Читаем A People's Tragedy: The Russian Revolution, 1891-1924 полностью

Alexander Guchkov, their leader, had special ambitions for the Duma in the military field. As an industrialist who had served as a Red Cross official in the war against Japan, he could see both the military need and the economic advantage of a big rearmaments programme. The Octobrists were increasingly committed to a policy of imperial expansion, but in their view this could only be achieved if responsibility for the military was shifted from the court to the institutions of the state. There was no point spending more money on the army without at the same time reforming its command, which was dominated by the aristocracy and the military doctrines of the eighteenth century. Russia needed heavy artillery, not more elegant Horseguards. In this conviction


Guchkov was supported by the 'military professionals', such as General Brusilov and Stolypin's own Assistant Minister of War, A.A. Polivanov. Guchkov was Chairman of the Duma's Committee of Imperial Defence, which had a veto over the military budget, and he used this position to launch an attack on the court's supreme command. In 1909 the Duma threatened to refuse the navy credits unless its strategic planning agency, the Naval General Staff, came under the control of the Ministry rather than the court. Nicholas was furious. He saw in this ultimatum a brazen attempt by the Duma to wrest military command from the crown, and used his veto to block its Naval General Staff Bill. The fact that Stolypin and his Council of Ministers had supported the bill made matters worse, since now there was a fundamental conflict of interests, with the government taking the view that it should control the armed forces and the court and its allies insisting that this was the sole right of the Tsar. Stolypin offered to resign, and Nicholas was pressed by his more reactionary allies to accept his resignation. But at this moment, having restored the country to a kind of order, Stolypin was indispensable and the royalists had to be satisfied with the lesser triumph of forcing him to reconfirm the Tsar's exclusive prerogatives in the military sphere.17

Beneath the technicalities of the naval staff crisis lay a fundamental problem that was to undermine Stolypin's efforts to save the tsarist system by reforming it. As far as the Tsar was concerned, Stolypin's political programme threatened to shift the balance of power from the court to the state institutions. The Naval General Staff Bill was an obvious signal of this intention. Stolypin stood foursquare in the Petrine tradition of bureaucratic modernization so detested by Nicholas. Everything in his Prime Minister's conduct was intended to break with the old patrimonial system. Whereas previous chief ministers had been treated as little more than household servants by the Tsar, Stolypin deliberately avoided the court and preferred to spend his weekends at home with his family, as a Western Prime Minister would, rather than on hunting parties with the Tsar and his lackeys. Stolypin viewed the state as a neutral and universal agent of reform and modernization which would protect Russia's imperial interests. In his view, the state stood above the interests of the aristocracy — even above the dynasty itself — which negated the notion of a social order based on the old estate rankings. Everyone, from the peasant to the prince, was a citizen (so long as he owned property). This essentially Western view of the state was a direct challenge to the Muscovite ideology so favoured by the Tsar and his courtiers, who imagined the autocracy as a steep and mystically sanctioned pyramid of patrimonial power based on a strict social hierarchy headed by the nobility. If Stolypin's reforms were allowed to succeed, then the Tsar's personal rule would be overshadowed by the institutions of his state, while the traditional social order would be undermined.
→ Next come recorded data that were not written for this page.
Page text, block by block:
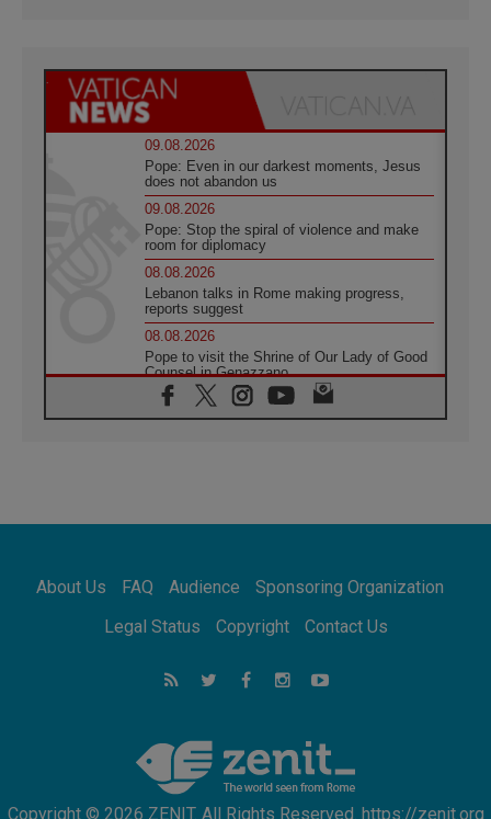
09.08.2026
Pope: Even in our darkest moments, Jesus
does not abandon us
09.08.2026
Pope: Stop the spiral of violence and make
room for diplomacy
08.08.2026
Lebanon talks in Rome making progress,
reports suggest
08.08.2026
Pope to visit the Shrine of Our Lady of Good
Counsel in Genazzano
08.08.2026
Pope: Saint Agatha demonstrates the victory
08.08.2026
08.08.2026
Not Be Afraid!
Following in Jesus' Footsteps: Capernaum,
the Town of Jesus
Catholic universities offer art as a way of
addressing today's problems
About Us FAQ Audience
Sponsoring Organization
Legal Status
Copyright Contact Us
Copyright © 2026 ZENIT. All Rights Reserved. https://zenit.org
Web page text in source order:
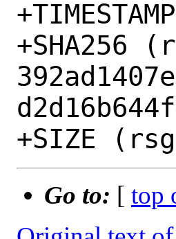
+SHA256
Go to: [ top
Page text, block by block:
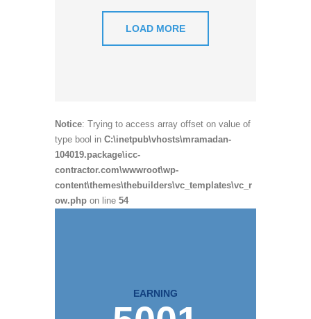
LOAD MORE
Notice: Trying to access array offset on value of
type bool in C:\inetpub\vhosts\mramadan-
104019.package\icc-
contractor.com\wwwroot\wp-
content\themes\thebuilders\vc_templates\vc_r
ow.php on line 54
EARNING

Such fears were fuelled by the old elite groups who all had their own reasons to oppose Stolypin's reforms and who now rallied to the defence of the Tsar's autocratic prerogatives. This legitimist bloc was brought together by the naval staff crisis, which presented an obvious threat to the crowns traditional rights. It had powerful institutional support within court circles, the State Council, the United Nobility, the Orthodox Church, the Union of the Russian People, the police and certain sections of the bureaucracy and, although it operated through informal channels, was strong enough to defeat virtually all Stolypin's political innovations.